Abstract
Context:
Tracheo-bronchial aspiration is the most invalidating condition which can happen to patients affected by dysphagia, especially when caused by central neurologic disorders; the associated pneumonia episodes represent the most frequent cause of death in these patients. Oro-pharyngo-esophageal scintigraphy (OPES) allows both functional imaging and semiquantitative evaluation of the subsequent phases of swallowing.
Case Report:
We evaluated by means of OPES a woman who had previously undergone high-dose external beam radiation therapy for a nasopharyngeal carcinoma, which determined tissue fibrosis and progressive dysphagia.
Conclusion:
In this patient with dysphagia, OPES was a simple, inexpensive, noninvasive, and reliable technique that allowed to show the presence of bolus aspiration and quantified tracheobronchial aspirate.
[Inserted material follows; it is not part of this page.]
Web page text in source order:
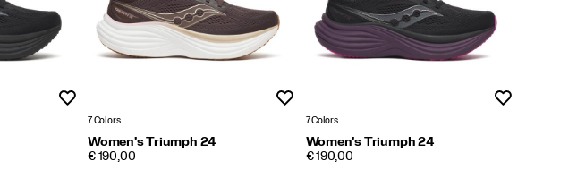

Keywords: Dysphagia, inhalation into tracheobronchial tree, management of aspiration, oro-pharyngo-esophageal scintigraphy
Introduction
Pathophysiologic studies of dysphagia have involved physicians from various specialties such as neurologists, gastroenterologists, otolaryngology, radiologists, and nuclear medicine physicians. Tracheobronchial aspiration is a common complication of dysphagia.
Tracheobronchial aspiration can be life-threatening by itself (because of suffocation) or as a consequence of an associated pneumonia ab ingestis. Aspiration is believed to be due to an alteration of oral and pharyngeal phases of swallow, related to neuromuscular incoordination and defective reflexes of cranial nerves IX, X, XI, and XII. Anatomic and pathophysiologic alterations of the upper aerodigestive tract such as fistulae, diverticulae, or changes resulting from surgery or radiation are other known causes of dysphagia.
Aspiration may cause various clinical signs as choking or coughing during swallowing, chronic cough, voice changes such as hoarseness, pneumonia, and bronchial asthma.[1,2]
There are few diagnostic examinations that allow to study a condition of dysphagia.
Videofluoroscopy is considered the gold standard method. It enables to evaluate alterations of anatomic structures and swallowing during dynamic acquisition; it can also allow to study all the phases of swallowing using liquid or solid foods. It is, particularly, indicated in cases of abnormalities of the mouth and esophagus and helps in detecting compensatory strategies in situations of pathological swallowing to reduce the entity of tracheobronchial aspiration.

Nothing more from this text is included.